### [AIM OF THE EXERCISE]
There is material below. Print exactly the lines starting at the line with "cleared before Chinese New Year." and ending at the line with "majeure event caused;", ends included, and no others.

### [ENTRIES SUPPLIED]

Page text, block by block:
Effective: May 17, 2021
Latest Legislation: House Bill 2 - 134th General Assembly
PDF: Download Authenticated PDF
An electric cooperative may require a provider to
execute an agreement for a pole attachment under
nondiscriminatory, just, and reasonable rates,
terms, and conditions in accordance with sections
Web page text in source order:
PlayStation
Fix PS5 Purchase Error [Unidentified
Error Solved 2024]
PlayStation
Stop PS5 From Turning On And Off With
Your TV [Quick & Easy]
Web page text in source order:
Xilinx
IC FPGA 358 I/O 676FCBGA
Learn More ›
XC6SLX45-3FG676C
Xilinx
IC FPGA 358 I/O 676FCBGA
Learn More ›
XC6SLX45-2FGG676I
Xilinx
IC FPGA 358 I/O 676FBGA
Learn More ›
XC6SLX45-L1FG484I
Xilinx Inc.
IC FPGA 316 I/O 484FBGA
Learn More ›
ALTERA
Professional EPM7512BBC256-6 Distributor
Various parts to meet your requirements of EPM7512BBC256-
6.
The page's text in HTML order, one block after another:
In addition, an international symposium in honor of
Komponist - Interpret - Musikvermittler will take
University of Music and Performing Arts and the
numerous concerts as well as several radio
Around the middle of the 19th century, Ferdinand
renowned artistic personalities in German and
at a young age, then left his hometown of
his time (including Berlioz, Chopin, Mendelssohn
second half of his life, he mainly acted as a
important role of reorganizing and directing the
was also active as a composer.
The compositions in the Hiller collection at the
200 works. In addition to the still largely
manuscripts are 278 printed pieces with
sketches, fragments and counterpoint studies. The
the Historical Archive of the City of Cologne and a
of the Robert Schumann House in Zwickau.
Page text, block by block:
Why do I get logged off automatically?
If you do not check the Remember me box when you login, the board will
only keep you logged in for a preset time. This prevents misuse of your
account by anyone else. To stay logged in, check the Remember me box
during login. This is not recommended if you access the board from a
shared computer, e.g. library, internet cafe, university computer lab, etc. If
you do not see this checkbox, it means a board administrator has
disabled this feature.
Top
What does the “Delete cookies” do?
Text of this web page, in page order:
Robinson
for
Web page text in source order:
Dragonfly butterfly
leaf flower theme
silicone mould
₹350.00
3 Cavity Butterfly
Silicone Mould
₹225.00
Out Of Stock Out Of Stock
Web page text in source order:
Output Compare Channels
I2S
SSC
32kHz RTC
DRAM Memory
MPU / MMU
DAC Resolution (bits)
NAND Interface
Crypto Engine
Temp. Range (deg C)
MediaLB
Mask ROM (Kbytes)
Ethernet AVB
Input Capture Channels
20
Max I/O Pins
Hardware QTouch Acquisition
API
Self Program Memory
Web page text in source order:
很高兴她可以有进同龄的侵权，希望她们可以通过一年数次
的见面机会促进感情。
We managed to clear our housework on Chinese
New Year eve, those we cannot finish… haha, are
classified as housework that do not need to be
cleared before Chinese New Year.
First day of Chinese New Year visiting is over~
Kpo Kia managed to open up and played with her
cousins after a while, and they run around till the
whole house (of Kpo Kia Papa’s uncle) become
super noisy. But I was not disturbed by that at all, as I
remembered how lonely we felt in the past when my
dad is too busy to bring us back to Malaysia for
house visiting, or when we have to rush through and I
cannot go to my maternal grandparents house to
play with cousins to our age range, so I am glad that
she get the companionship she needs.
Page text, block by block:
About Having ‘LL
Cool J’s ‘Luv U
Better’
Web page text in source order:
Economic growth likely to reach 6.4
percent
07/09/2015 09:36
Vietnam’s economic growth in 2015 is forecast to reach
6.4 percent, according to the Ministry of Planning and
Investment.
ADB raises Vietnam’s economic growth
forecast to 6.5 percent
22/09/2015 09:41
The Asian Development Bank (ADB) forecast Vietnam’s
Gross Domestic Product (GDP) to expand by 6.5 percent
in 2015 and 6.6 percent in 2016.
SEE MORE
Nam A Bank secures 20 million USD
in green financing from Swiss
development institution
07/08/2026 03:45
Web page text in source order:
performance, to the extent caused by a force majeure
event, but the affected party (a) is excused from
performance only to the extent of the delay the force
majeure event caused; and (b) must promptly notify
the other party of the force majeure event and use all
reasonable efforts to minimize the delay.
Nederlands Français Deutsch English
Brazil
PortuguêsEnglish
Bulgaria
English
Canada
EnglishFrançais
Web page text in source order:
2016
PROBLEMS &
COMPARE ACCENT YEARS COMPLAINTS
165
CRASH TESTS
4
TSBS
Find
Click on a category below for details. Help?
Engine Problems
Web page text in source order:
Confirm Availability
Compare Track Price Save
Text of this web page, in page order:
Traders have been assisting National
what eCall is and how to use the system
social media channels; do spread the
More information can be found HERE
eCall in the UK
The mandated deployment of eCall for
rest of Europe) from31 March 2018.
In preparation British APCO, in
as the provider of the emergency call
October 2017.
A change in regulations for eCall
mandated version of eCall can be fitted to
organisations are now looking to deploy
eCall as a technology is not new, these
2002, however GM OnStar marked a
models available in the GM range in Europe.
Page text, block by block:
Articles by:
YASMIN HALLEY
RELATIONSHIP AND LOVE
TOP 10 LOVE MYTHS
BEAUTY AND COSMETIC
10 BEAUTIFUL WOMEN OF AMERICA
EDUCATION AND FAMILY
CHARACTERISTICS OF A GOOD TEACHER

### [RESULT FOR THIS TASK]
cleared before Chinese New Year.
First day of Chinese New Year visiting is over~
Kpo Kia managed to open up and played with her
cousins after a while, and they run around till the
whole house (of Kpo Kia Papa’s uncle) become
super noisy. But I was not disturbed by that at all, as I
remembered how lonely we felt in the past when my
dad is too busy to bring us back to Malaysia for
house visiting, or when we have to rush through and I
cannot go to my maternal grandparents house to
play with cousins to our age range, so I am glad that
she get the companionship she needs.
Page text, block by block:
About Having ‘LL
Cool J’s ‘Luv U
Better’
Web page text in source order:
Economic growth likely to reach 6.4
percent
07/09/2015 09:36
Vietnam’s economic growth in 2015 is forecast to reach
6.4 percent, according to the Ministry of Planning and
Investment.
ADB raises Vietnam’s economic growth
forecast to 6.5 percent
22/09/2015 09:41
The Asian Development Bank (ADB) forecast Vietnam’s
Gross Domestic Product (GDP) to expand by 6.5 percent
in 2015 and 6.6 percent in 2016.
SEE MORE
Nam A Bank secures 20 million USD
in green financing from Swiss
development institution
07/08/2026 03:45
Web page text in source order:
performance, to the extent caused by a force majeure
event, but the affected party (a) is excused from
performance only to the extent of the delay the force
majeure event caused; and (b) must promptly notify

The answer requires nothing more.